Show all lines containing "vent" from the data below.
---------- Input data ----------
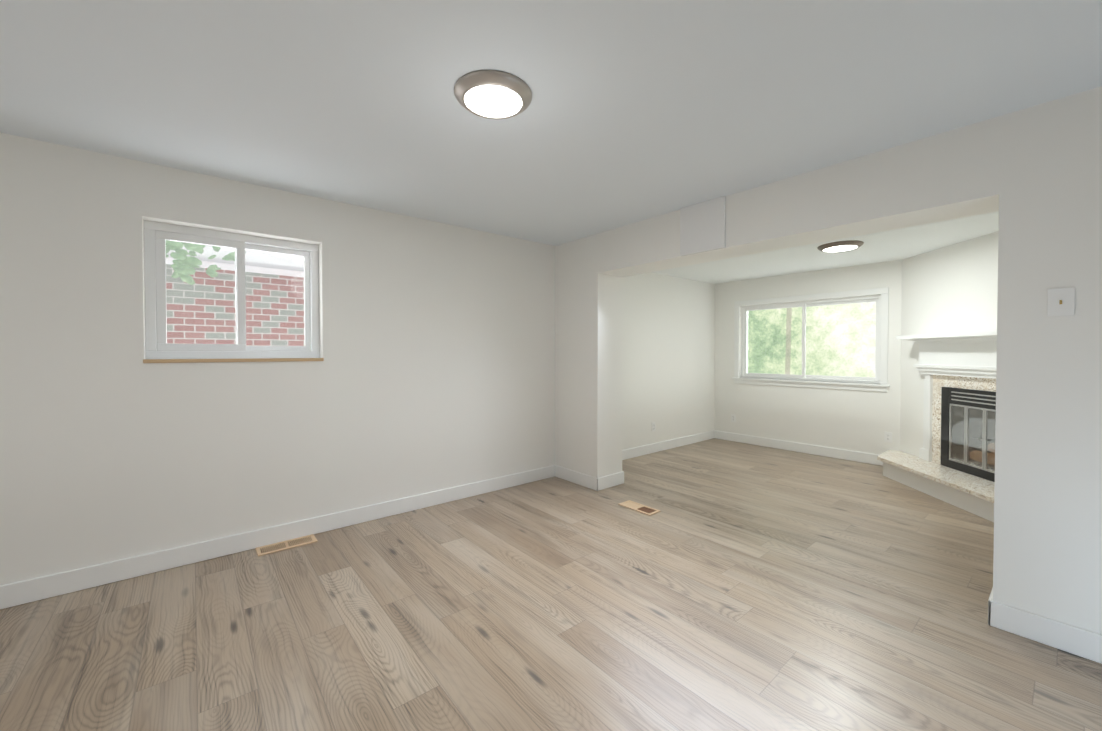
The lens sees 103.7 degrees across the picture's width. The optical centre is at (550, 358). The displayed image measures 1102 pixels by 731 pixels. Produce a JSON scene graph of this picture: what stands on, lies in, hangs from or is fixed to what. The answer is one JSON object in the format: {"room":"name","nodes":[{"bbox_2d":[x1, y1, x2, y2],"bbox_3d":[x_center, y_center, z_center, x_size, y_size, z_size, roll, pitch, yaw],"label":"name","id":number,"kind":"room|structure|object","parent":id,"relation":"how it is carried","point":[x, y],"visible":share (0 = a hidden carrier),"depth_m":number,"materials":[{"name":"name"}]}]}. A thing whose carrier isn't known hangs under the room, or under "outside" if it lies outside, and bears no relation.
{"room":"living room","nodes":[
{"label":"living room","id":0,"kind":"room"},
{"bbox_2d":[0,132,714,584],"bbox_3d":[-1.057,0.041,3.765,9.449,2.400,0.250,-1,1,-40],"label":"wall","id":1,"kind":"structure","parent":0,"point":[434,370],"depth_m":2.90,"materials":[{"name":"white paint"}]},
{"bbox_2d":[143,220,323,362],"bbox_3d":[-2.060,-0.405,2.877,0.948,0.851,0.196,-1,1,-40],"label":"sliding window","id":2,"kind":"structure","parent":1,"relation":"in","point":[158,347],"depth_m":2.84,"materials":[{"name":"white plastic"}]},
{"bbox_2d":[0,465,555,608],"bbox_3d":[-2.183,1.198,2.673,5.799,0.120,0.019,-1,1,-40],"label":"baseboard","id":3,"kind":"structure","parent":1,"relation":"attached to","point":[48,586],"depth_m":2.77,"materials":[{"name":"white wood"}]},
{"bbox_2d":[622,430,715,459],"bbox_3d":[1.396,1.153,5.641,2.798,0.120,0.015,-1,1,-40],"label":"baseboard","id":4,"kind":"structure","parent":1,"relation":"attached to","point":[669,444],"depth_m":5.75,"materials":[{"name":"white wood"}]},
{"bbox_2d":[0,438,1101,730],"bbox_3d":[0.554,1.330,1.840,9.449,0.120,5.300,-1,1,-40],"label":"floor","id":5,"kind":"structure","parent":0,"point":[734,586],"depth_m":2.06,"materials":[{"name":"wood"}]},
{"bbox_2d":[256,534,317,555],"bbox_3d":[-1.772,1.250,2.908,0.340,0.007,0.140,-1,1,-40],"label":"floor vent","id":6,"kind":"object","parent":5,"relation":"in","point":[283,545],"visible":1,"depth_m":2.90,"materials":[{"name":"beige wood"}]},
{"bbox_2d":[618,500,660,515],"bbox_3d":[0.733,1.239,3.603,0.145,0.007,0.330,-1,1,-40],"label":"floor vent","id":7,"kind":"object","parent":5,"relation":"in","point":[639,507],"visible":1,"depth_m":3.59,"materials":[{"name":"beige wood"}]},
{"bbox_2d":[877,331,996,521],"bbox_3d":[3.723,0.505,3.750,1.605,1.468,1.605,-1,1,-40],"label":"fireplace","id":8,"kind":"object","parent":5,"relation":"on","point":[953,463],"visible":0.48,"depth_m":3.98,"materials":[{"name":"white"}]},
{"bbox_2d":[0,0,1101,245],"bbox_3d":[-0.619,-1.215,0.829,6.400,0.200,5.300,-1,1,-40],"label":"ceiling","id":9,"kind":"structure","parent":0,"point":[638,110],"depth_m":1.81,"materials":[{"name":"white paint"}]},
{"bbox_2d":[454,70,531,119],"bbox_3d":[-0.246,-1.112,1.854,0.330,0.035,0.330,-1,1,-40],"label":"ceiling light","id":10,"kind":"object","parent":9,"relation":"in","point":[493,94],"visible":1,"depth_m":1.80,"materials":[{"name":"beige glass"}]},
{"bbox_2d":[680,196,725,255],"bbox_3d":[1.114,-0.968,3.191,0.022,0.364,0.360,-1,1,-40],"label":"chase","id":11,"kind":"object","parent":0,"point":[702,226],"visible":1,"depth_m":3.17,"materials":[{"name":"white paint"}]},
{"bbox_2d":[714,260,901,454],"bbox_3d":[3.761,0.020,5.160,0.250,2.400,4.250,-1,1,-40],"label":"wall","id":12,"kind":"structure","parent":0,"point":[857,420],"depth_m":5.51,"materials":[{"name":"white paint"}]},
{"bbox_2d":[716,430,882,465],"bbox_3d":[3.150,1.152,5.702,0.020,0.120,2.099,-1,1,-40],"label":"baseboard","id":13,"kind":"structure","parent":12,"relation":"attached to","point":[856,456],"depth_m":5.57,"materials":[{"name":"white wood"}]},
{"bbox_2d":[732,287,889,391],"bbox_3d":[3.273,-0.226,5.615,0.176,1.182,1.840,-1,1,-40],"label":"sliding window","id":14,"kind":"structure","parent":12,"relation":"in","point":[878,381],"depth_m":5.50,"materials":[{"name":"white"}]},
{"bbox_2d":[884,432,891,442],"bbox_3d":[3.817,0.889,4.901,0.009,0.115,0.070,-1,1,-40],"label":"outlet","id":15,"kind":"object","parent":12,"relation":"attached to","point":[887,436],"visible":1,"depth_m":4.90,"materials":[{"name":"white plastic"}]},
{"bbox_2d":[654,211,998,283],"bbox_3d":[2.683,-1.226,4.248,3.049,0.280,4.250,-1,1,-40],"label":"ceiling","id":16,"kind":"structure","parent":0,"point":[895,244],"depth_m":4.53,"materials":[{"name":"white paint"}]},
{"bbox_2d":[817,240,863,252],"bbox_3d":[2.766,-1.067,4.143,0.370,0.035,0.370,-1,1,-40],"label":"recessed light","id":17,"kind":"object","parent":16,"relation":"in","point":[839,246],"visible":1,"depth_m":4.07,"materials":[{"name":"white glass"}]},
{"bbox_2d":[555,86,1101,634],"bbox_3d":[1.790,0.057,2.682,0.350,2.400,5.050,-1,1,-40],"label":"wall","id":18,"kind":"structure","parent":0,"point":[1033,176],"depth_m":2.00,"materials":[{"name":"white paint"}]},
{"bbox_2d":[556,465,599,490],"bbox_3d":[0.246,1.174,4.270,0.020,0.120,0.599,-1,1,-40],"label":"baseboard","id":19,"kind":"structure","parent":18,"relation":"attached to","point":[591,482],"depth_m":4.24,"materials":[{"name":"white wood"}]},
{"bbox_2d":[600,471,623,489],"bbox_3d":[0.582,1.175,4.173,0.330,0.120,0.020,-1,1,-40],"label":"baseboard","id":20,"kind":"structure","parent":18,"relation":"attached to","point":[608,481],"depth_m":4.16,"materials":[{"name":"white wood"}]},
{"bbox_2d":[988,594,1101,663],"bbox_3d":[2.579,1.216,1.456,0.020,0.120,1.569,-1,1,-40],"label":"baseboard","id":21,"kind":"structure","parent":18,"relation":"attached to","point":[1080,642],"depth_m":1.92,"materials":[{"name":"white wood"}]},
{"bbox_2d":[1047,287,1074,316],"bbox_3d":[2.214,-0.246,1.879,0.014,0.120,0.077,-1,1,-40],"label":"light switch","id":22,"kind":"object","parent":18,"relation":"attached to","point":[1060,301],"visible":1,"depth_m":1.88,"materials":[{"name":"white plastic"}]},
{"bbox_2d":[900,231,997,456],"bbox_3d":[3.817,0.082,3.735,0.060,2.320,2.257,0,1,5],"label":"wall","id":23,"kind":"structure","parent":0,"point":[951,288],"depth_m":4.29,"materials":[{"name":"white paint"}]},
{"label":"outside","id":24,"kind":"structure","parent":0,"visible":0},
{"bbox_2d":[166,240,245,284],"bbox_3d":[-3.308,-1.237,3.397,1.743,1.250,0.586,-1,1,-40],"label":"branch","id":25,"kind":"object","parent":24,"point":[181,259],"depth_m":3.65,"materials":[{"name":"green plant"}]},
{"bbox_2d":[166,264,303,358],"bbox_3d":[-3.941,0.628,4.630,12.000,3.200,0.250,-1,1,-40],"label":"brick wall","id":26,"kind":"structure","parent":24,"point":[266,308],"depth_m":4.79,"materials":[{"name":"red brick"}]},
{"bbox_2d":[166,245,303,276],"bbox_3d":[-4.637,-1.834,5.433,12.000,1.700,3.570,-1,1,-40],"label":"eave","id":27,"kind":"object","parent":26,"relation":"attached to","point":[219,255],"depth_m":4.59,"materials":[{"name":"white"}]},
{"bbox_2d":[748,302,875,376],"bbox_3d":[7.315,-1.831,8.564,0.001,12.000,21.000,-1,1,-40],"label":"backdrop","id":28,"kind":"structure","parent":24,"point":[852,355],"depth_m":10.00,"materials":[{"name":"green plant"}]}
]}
----------
> [Result of the exercise]
{"bbox_2d":[256,534,317,555],"bbox_3d":[-1.772,1.250,2.908,0.340,0.007,0.140,-1,1,-40],"label":"floor vent","id":6,"kind":"object","parent":5,"relation":"in","point":[283,545],"visible":1,"depth_m":2.90,"materials":[{"name":"beige wood"}]},
{"bbox_2d":[618,500,660,515],"bbox_3d":[0.733,1.239,3.603,0.145,0.007,0.330,-1,1,-40],"label":"floor vent","id":7,"kind":"object","parent":5,"relation":"in","point":[639,507],"visible":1,"depth_m":3.59,"materials":[{"name":"beige wood"}]},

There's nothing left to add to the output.